Jérôme Bouricard : Le barreau de Melun compte environ 130 avocats. Il s’est considérablement rajeuni ces dernières années, avec une moyenne d’âge autour de la quarantaine, et comprend une majorité de femmes. La plupart des avocats de ce barreau exercent dans des structures personnelles et nous avons peu de structures avec associés. Pour l’essentiel, il s’agit d’avocats généralistes.

AP : Comment fonctionne le système d’aide aux victimes d’infractions pénales, que votre barreau a mis en place ?

J. B. : L’aide aux victimes existe depuis quatre ans au sein de notre barreau. Elle a commencé sous le bâtonnat d’Henrique Vannier, qui va me succéder le 1er janvier prochain. Sur le modèle du barreau de Bobigny (93), un numéro vert a été créé. Il a commencé à bien fonctionner, et s’est ensuite un peu essoufflé. Un partenariat a été récemment mis en place entre notre barreau, le parquet et l’association Avimej (Aide aux victimes et médiation judiciaire). Cette association accueille, conseille, explique – par exemple le déroulement d’une procédure – puis, à partir du moment où la victime envisage, pour faire valoir ses droits, d’engager une action judiciaire, elle est automatiquement dirigée vers le barreau. Nous proposons deux types d’interventions au sein du Palais de Justice. La première consistant en des consultations ouvertes à tous types de victimes, sans aucun critère de sélection. La seconde dans le cadre de laquelle le barreau met à disposition, chaque jour de la semaine, un avocat pour les victimes qui souhaitent se constituer partie civile aux audiences de comparution immédiate. J’ai obtenu du parquet que figurent maintenant sur les procès-verbaux d’audition de victimes dans le cadre des enquêtes à la fois les coordonnées de l’Avimej et celles du barreau, afin que la victime puisse contacter l’un ou l’autre en cas de besoin.

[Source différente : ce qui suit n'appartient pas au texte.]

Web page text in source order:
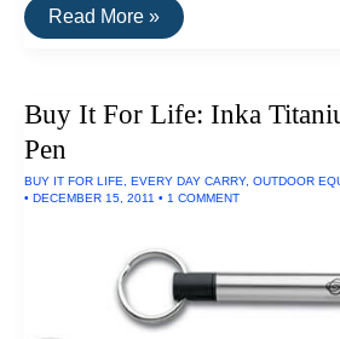
Buy
It
Work
Jacket
By
Read More »
Buy It For Life: Inka
Pen
BUY IT FOR LIFE EVERY DAY CARRY, OUTDOOR
• DECEMBER 15, 2011 • 1 COMMENT

AP : Le barreau de Paris vient de créer une école de la médiation. Trouvez-vous un intérêt à former des avocats à cette pratique ?

J. B. : J’ai un avis très personnel sur cette question. Je ne suis pas opposé par principe à la médiation, mais sa systématisation me gêne. Car finalement, la médiation fait partie du rôle naturel de l’avocat au début d’un conflit. Chacune des deux parties consulte son avocat et ces derniers doivent alors servir d’interface et d’instrument de médiation naturels entre les justiciables. S’ils n’y parviennent pas, reste alors la voie de l’action judiciaire. Ce que l’on entend du côté de la Chancellerie ou de certains magistrats, c’est que la médiation pourrait devenir un préalable obligatoire dans certains types de contentieux (en droit de la famille et en droit du travail notamment). Je ne suis d’ailleurs pas certain de la constitutionnalité de cette exigence préalable de la médiation en matière judiciaire.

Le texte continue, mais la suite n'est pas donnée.